---------- Extracted material ----------

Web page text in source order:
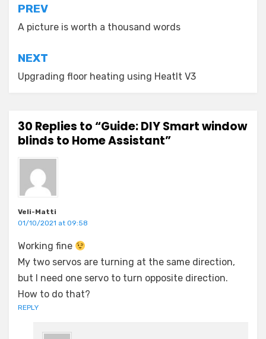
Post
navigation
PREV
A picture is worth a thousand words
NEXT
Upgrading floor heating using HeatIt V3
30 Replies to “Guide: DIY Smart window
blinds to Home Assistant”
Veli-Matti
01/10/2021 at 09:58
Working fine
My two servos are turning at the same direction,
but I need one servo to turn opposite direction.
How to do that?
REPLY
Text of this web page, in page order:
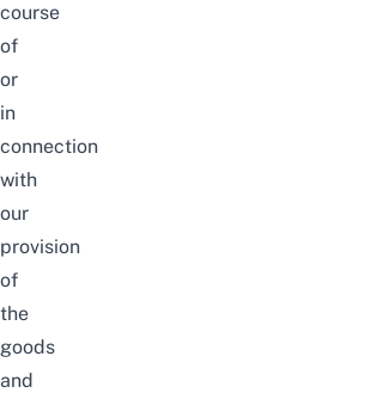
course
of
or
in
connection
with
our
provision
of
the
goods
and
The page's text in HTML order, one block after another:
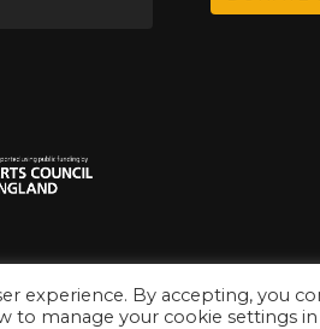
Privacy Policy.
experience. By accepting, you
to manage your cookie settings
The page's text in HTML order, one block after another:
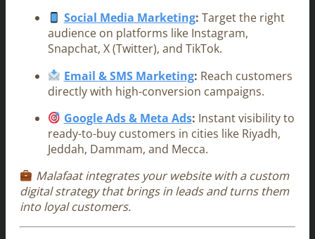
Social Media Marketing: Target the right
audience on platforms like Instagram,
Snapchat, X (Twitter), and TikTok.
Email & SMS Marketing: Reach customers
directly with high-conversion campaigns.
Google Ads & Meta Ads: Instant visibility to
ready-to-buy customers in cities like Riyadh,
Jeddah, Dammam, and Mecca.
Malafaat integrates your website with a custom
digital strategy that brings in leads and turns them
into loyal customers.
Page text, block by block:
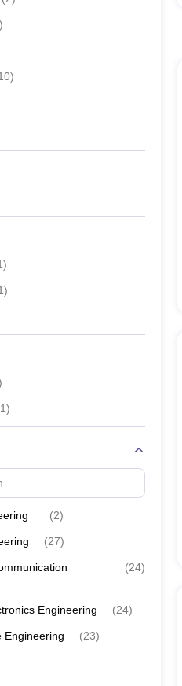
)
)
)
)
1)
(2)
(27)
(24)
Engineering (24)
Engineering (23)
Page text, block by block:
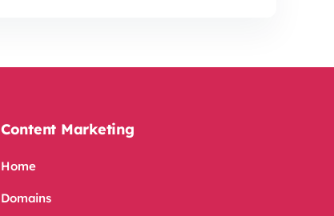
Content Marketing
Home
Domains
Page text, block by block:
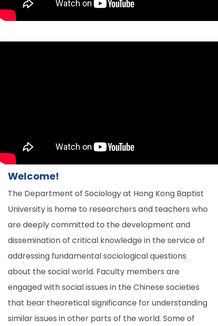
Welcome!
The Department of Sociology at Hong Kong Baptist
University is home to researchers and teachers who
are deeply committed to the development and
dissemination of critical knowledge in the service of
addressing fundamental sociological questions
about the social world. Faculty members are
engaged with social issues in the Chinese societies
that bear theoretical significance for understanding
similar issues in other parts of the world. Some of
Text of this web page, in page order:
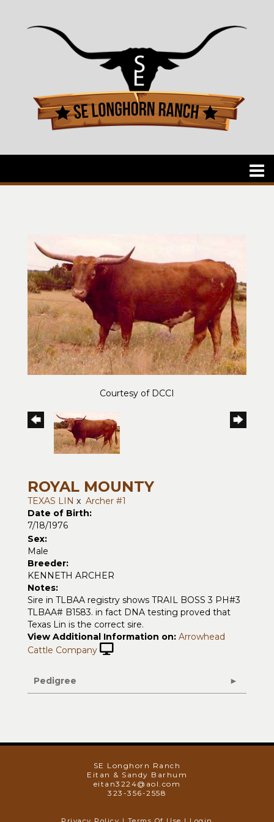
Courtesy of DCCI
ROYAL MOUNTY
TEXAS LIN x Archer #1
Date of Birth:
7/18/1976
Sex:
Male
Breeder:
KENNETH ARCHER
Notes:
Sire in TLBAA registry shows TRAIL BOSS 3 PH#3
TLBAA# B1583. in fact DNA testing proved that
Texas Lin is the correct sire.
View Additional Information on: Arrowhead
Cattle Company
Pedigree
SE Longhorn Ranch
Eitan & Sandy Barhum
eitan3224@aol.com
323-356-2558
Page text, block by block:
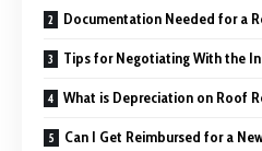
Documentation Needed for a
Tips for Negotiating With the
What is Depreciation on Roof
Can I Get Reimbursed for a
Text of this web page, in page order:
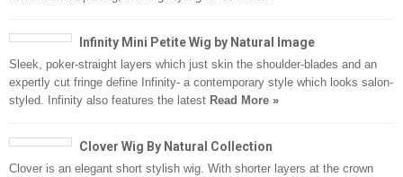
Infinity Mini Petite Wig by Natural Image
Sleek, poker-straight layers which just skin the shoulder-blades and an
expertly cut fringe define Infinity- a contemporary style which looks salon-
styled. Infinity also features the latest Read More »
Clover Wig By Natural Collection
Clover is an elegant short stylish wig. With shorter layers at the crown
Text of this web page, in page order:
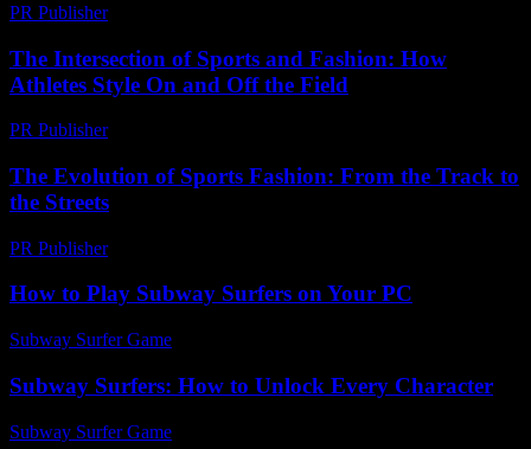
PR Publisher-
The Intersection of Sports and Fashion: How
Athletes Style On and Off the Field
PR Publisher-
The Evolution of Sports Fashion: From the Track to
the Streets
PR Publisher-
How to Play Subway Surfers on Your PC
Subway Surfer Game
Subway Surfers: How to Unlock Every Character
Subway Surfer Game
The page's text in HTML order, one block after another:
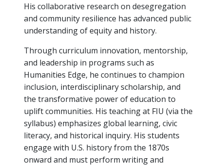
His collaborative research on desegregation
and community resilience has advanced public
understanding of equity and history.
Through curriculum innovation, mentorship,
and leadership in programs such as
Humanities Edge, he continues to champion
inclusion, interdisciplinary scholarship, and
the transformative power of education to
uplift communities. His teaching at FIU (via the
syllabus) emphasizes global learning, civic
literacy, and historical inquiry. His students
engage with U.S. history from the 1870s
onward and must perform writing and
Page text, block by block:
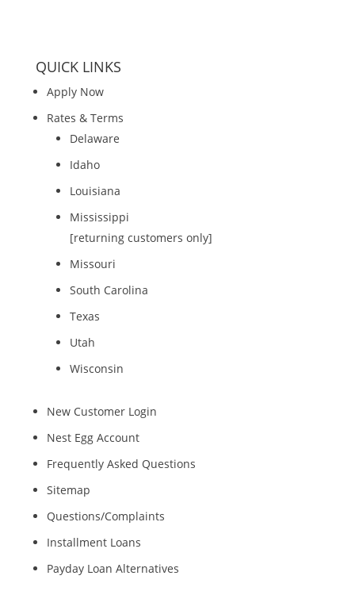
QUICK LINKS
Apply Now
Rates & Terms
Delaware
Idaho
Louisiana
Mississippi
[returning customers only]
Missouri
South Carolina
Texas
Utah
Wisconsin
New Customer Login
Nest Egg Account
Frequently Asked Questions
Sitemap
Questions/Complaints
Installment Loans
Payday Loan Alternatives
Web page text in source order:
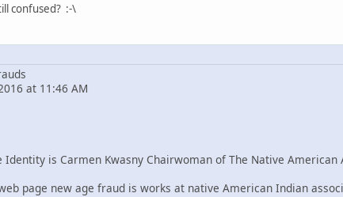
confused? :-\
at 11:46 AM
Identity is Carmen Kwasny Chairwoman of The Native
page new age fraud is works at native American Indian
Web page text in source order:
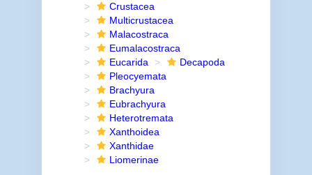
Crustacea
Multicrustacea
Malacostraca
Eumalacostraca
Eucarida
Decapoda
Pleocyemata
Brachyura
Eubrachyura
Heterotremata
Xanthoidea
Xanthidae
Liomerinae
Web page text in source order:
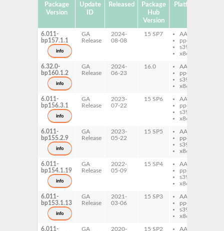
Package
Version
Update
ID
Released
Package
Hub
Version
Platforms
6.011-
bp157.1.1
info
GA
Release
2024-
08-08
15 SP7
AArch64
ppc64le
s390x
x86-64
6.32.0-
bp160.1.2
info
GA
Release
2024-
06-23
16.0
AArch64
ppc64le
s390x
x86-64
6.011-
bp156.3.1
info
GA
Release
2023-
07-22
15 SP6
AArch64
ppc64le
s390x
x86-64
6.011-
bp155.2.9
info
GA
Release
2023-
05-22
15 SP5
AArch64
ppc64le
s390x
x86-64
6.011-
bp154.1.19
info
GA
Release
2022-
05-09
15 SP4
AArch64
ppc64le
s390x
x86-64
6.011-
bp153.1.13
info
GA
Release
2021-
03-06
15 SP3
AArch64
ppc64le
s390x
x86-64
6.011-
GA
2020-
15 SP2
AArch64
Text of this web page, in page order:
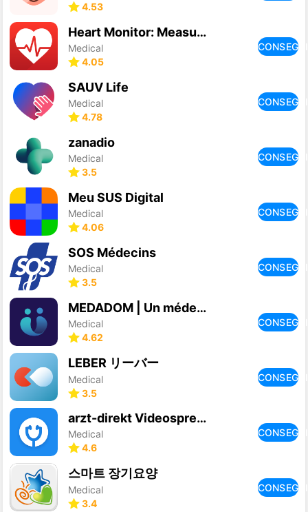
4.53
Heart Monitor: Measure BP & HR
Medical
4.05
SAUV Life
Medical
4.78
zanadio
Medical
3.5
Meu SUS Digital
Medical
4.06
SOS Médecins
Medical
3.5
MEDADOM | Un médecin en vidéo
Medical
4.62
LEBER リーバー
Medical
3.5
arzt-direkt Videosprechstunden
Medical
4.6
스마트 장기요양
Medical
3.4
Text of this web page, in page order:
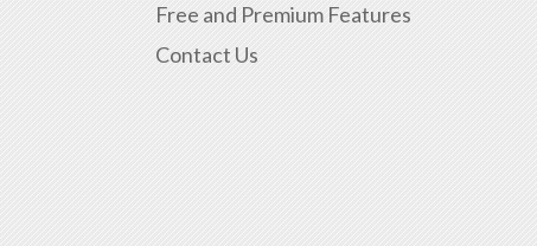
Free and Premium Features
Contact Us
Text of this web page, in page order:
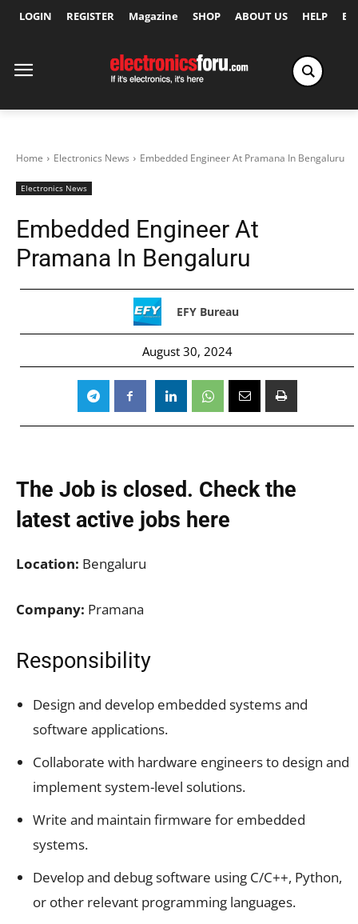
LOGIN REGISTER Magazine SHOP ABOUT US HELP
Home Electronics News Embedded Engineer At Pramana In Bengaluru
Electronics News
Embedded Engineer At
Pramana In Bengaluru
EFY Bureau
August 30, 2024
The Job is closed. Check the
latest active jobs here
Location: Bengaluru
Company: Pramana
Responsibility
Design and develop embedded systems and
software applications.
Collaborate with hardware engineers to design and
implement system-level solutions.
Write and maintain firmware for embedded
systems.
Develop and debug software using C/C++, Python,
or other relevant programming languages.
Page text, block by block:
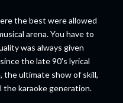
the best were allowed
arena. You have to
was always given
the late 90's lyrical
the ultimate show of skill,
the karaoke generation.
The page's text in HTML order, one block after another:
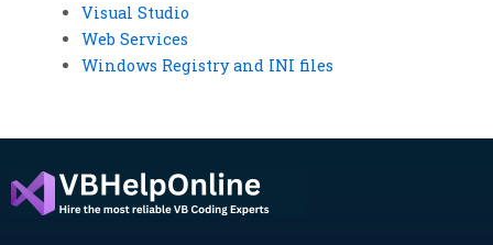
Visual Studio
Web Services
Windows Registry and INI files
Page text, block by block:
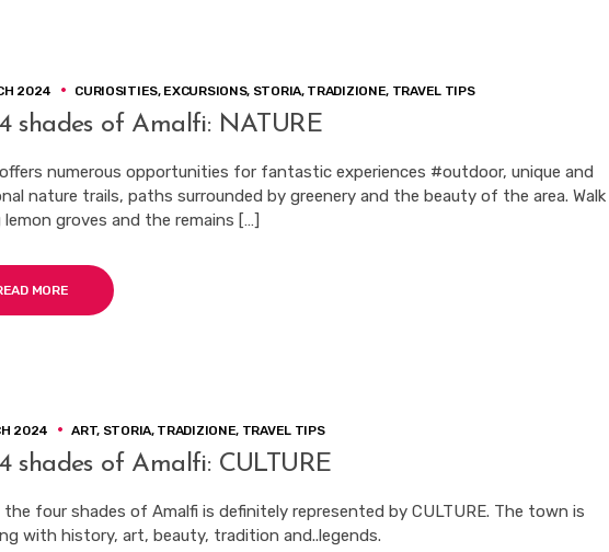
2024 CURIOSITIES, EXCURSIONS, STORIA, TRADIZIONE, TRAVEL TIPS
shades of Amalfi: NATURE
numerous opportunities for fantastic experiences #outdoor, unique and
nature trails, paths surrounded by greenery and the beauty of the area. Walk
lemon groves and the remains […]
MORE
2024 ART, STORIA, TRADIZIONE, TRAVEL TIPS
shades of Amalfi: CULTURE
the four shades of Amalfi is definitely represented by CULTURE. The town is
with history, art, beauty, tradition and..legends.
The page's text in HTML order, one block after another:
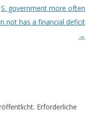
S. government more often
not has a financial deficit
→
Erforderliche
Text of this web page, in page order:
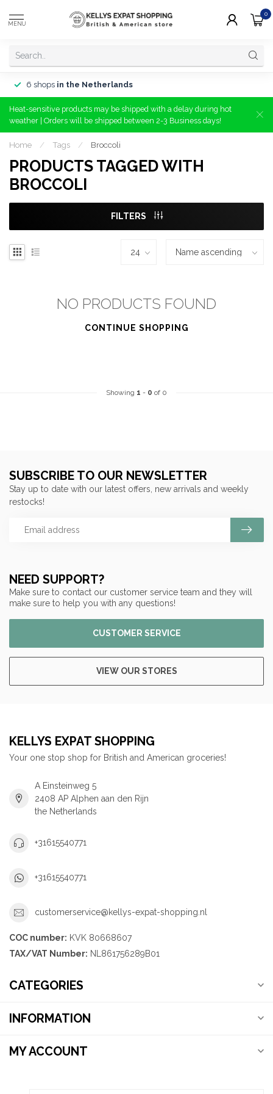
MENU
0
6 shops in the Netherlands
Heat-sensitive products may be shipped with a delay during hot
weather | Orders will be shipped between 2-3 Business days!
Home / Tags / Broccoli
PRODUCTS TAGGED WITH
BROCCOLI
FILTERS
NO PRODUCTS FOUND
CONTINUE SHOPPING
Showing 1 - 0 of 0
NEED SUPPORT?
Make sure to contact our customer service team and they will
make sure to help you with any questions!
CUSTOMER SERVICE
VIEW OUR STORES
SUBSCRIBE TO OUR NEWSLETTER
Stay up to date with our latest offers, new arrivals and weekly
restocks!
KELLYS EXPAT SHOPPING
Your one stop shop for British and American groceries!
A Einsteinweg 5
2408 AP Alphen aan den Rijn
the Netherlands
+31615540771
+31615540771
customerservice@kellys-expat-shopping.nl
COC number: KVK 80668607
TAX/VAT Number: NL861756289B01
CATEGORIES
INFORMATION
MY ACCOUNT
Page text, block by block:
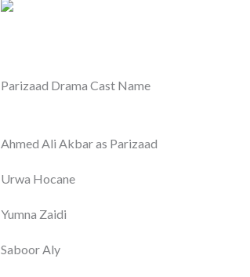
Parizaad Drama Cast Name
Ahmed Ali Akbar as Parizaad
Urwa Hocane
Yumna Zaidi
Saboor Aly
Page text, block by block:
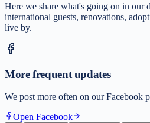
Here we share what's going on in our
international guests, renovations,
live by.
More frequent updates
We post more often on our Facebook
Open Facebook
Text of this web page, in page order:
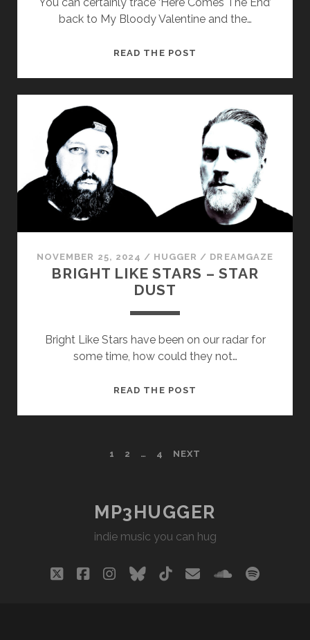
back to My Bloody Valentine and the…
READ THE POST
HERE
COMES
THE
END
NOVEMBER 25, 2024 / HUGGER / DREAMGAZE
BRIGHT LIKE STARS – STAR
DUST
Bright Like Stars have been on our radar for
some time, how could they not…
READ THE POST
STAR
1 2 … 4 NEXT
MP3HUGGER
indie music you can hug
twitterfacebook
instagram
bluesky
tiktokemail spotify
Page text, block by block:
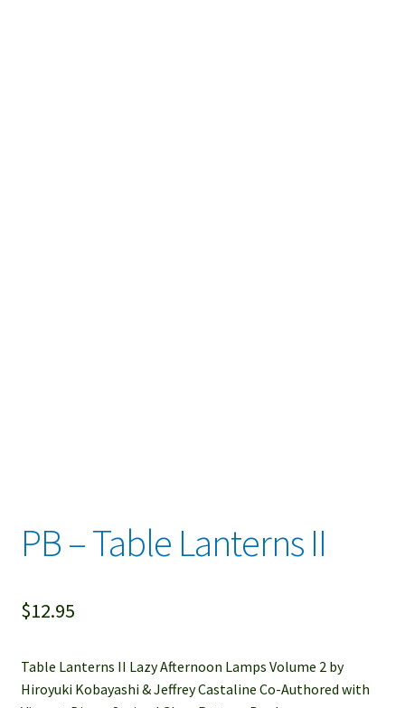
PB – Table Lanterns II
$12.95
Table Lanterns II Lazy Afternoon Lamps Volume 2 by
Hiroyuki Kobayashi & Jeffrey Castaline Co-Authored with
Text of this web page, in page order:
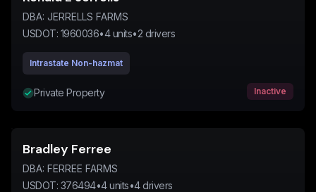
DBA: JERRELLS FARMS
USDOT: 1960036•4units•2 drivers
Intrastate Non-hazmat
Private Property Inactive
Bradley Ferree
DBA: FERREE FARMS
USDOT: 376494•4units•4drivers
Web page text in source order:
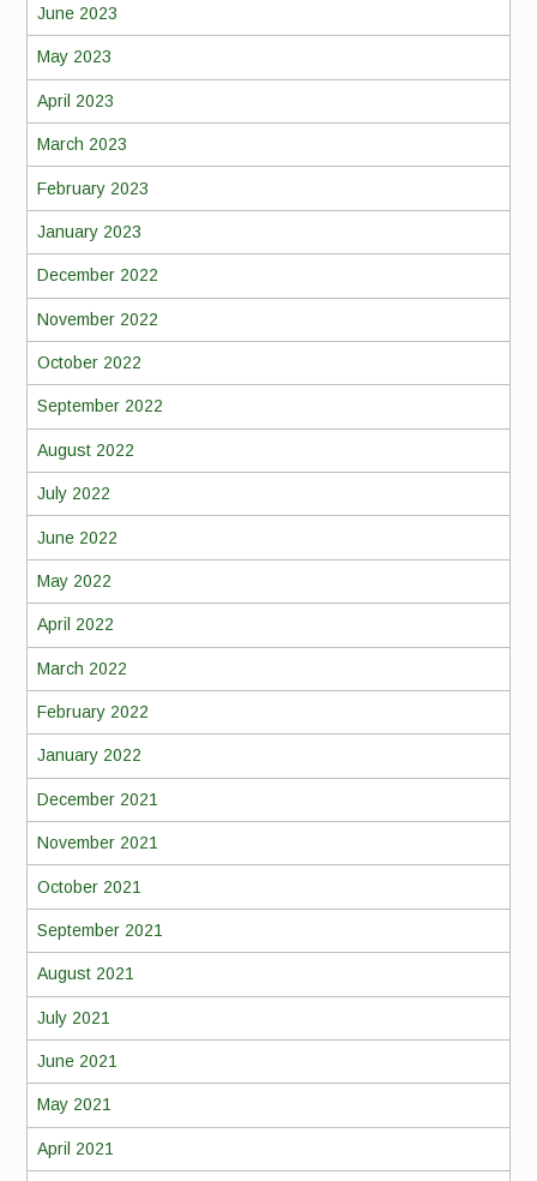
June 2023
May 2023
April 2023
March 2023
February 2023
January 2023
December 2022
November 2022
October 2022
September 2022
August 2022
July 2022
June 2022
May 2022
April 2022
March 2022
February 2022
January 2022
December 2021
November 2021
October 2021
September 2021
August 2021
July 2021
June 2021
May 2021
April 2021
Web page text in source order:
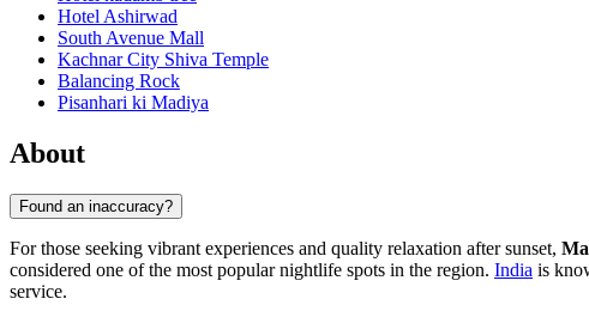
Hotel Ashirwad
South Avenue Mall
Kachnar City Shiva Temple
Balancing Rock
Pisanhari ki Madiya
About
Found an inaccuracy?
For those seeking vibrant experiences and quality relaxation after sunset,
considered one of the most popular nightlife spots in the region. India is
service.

----------

> _Task to complete_
Where does the word "they" occur in the data? Copy every line that has it.

> _Solved exercise_
Make sure to contact our customer service team and they will
some time, how could they not…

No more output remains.